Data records
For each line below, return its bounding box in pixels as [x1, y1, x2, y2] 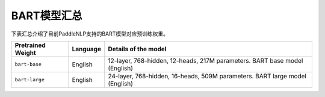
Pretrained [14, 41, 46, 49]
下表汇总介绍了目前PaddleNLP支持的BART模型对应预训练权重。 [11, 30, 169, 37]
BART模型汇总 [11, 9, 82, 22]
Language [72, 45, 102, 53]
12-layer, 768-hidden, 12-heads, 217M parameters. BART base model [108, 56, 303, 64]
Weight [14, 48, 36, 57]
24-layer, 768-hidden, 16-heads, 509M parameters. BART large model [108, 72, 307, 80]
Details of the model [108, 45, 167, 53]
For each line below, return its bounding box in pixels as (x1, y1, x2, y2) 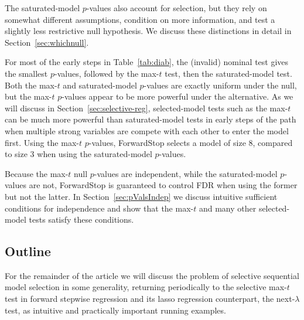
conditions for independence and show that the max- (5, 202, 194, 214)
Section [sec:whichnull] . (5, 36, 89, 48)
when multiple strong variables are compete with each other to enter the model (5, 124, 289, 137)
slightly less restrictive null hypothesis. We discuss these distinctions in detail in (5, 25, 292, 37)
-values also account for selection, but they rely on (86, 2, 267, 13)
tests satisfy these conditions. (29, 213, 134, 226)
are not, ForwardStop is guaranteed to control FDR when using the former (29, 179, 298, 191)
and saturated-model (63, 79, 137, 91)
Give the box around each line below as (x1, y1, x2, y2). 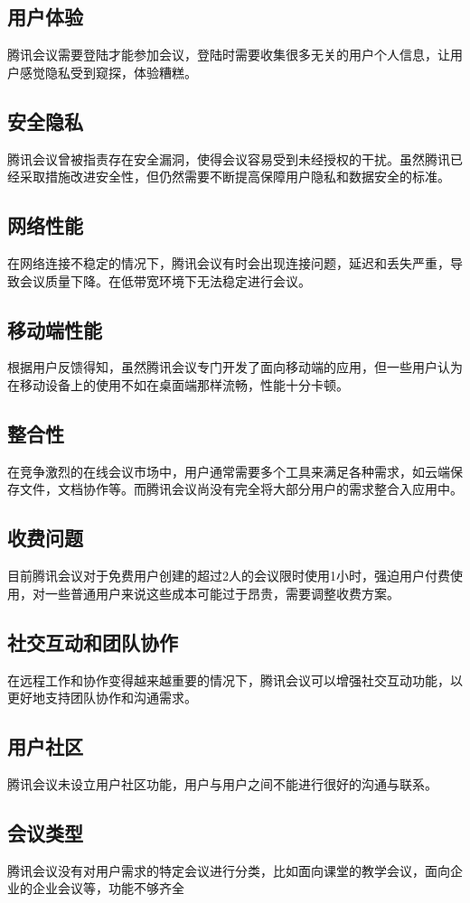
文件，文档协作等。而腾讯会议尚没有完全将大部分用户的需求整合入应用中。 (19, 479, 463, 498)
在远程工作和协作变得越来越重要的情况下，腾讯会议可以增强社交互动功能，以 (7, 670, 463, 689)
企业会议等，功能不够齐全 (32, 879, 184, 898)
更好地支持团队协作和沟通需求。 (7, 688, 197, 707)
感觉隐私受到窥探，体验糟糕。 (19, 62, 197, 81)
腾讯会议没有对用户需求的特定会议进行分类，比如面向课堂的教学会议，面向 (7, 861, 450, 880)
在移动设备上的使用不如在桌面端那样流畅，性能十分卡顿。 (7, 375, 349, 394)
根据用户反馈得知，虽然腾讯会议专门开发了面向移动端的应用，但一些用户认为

--

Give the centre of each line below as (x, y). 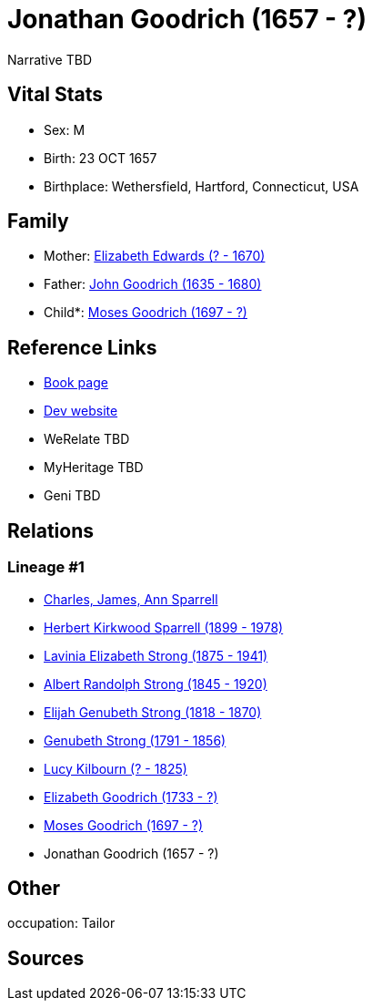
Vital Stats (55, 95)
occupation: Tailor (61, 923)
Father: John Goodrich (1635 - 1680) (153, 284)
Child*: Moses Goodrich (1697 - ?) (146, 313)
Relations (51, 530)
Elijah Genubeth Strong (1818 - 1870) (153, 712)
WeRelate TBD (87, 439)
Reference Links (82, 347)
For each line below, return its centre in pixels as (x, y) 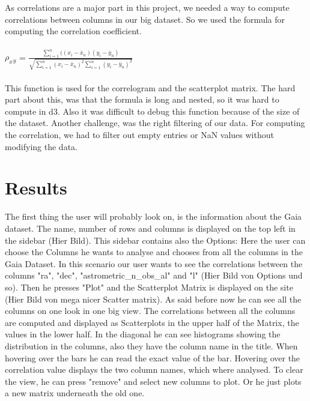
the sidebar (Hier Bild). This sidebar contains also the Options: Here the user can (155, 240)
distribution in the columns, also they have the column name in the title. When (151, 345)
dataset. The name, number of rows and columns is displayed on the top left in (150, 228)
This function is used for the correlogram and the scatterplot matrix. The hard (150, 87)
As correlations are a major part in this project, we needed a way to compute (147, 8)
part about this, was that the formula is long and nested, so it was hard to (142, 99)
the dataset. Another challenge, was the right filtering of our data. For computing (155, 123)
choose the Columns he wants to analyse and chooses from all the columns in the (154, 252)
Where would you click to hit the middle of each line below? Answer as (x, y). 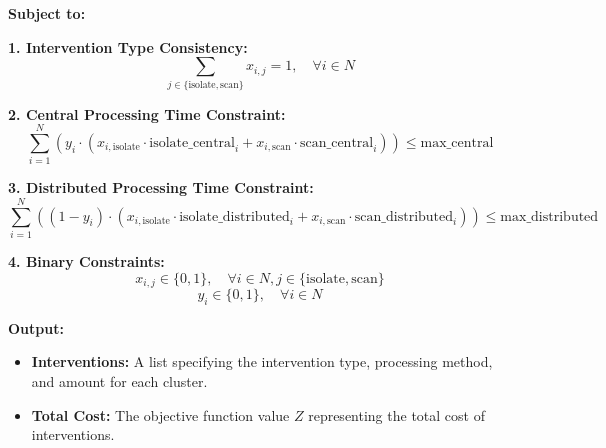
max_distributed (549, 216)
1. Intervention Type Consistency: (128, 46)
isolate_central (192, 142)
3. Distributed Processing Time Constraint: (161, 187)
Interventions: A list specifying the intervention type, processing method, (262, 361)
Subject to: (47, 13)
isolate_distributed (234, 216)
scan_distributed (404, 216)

▶ _TASK ITEM_: Among the records above, locate the line containing "Vital Stats (55, 95)" and the line containing "For each line below, return its centre", then transcribe exactly the lines starting at the first and ending at the second, with no pictures.

▶ _FINISHED EXERCISE_:
Vital Stats (55, 95)
occupation: Tailor (61, 923)
Father: John Goodrich (1635 - 1680) (153, 284)
Child*: Moses Goodrich (1697 - ?) (146, 313)
Relations (51, 530)
Elijah Genubeth Strong (1818 - 1870) (153, 712)
WeRelate TBD (87, 439)
Reference Links (82, 347)
For each line below, return its centre in pixels as (x, y) 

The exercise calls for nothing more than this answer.